[ad_1]
“Bulan ini, serangan serentak oleh kelompok bersenjata di Provinsi Ituri telah pergi 11 orang tewas dan 250 rumah dijarah dan dibakar. Antara Februari dan Juni tahun ini, UNHCR dan mitra mencatat lebih dari 800 kematian akibat serangan senjata api dan serangan parang terhadap komunitas lokal di Ituri,” lapor juru bicara UNHCR Matthew Saltmarsh, kepada wartawan di Jenewa.
Menurut UNHCR, setidaknya 715 korban telah berlindung di lokasi pengungsian internal atau terbunuh ketika mereka berusaha untuk kembali ke rumah.
Pada bulan Juni saja, 97 orang tewas dalam serangan yang mencakup penculikan, penjarahan, dan pembakaran rumah, kata UNHCR.

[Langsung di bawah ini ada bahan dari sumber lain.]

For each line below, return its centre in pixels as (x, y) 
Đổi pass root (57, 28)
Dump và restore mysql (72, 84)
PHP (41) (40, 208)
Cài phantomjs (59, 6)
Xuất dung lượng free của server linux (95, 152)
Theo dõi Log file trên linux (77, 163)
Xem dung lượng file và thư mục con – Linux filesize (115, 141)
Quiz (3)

Lebih dari 20.000 pengungsi
Lebih dari 20.000 orang telah diusir dari rumah mereka oleh penggerebekan semacam itu, yang juga memicu kerawanan pangan akut di provinsi Ituri timur, di mana pembangunan pertanian di wilayah subur ini telah dihalangi oleh bentrokan antarkomunal yang sudah berlangsung lama.
Di provinsi Kivu Utara, sebuah pemukiman untuk pengungsi internal dihancurkan bulan lalu oleh sekelompok pria bersenjata.
“Dalam beberapa pekan terakhir, pertempuran antara Tentara Kongo dan kelompok (pemberontak) M23 di Provinsi Kivu Utara telah membuat lebih dari 160.000 orang mengungsi di seluruh wilayah Rutshuru dan Nyiragongo. Pengerahan kembali pasukan Pemerintah untuk konflik ini telah menciptakan kekosongan kekuasaan dan lingkungan keamanan yang rapuh di Ituri dan Kivu Utara,” kata juru bicara UNHCR.
Diteror
Serangkaian serangan terkoordinasi oleh beberapa kelompok milisi meneror masyarakat di wilayah tersebut. Gerakan 23 Maret, yang dikenal sebagai M23, dikalahkan secara militer oleh tentara Kongo dan operasi ofensif khusus yang dilakukan oleh penjaga perdamaian PBB dari MONUSCOpada tahun 2013. Namun M23 mulai muncul kembali dengan serangan terkoordinasi November lalu.
“Itu kurangnya keamanan menambah tantangan perselisihan antarkomunal yang ada, kurangnya infrastruktur dan tidak adanya institusi di wilayah tersebut. Ini juga memicu siklus kekerasan yang semakin intensif, menghasilkan ketidakstabilan lebih lanjut dan merusak upaya perdamaian dan pembangunan,” kata Saltmarsh.
‘Kebutuhan melonjak’
Situasi kemanusiaan di timur negara itu tetap sangat cair sebagai akibat dari konflik endemik antara masyarakat dan antara kelompok bersenjata non-Negara dan pasukan keamanan, serta tantangan sosial dan ekonomi yang sedang berlangsung dan peristiwa cuaca ekstrem.
“Operasi UNHCR di DRC baru menerima 19 persen dari US$225 juta yang dibutuhkan untuk menanggapi meningkatnya kebutuhan pengungsi dan orang-orang terlantar dengan dukungan mendesak dan menyelamatkan jiwa.,” kata Matthew Saltmarsh. Itu anggaran berdasarkan perkiraan kebutuhan di awal tahun. Sumber daya tambahan sekarang diperlukan untuk memenuhi kebutuhan yang melonjak dari populasi yang baru dipindahkan.
UNHCR mendesak semua pihak untuk segera menghentikan kekerasan, dan menghormati hukum humaniter dan hak asasi manusia internasional untuk melindungi warga sipil dan pekerja kemanusiaan. Dengan lebih dari 5,6 juta orang mengungsi, DRC memiliki jumlah pengungsi internal terbesar di benua itu.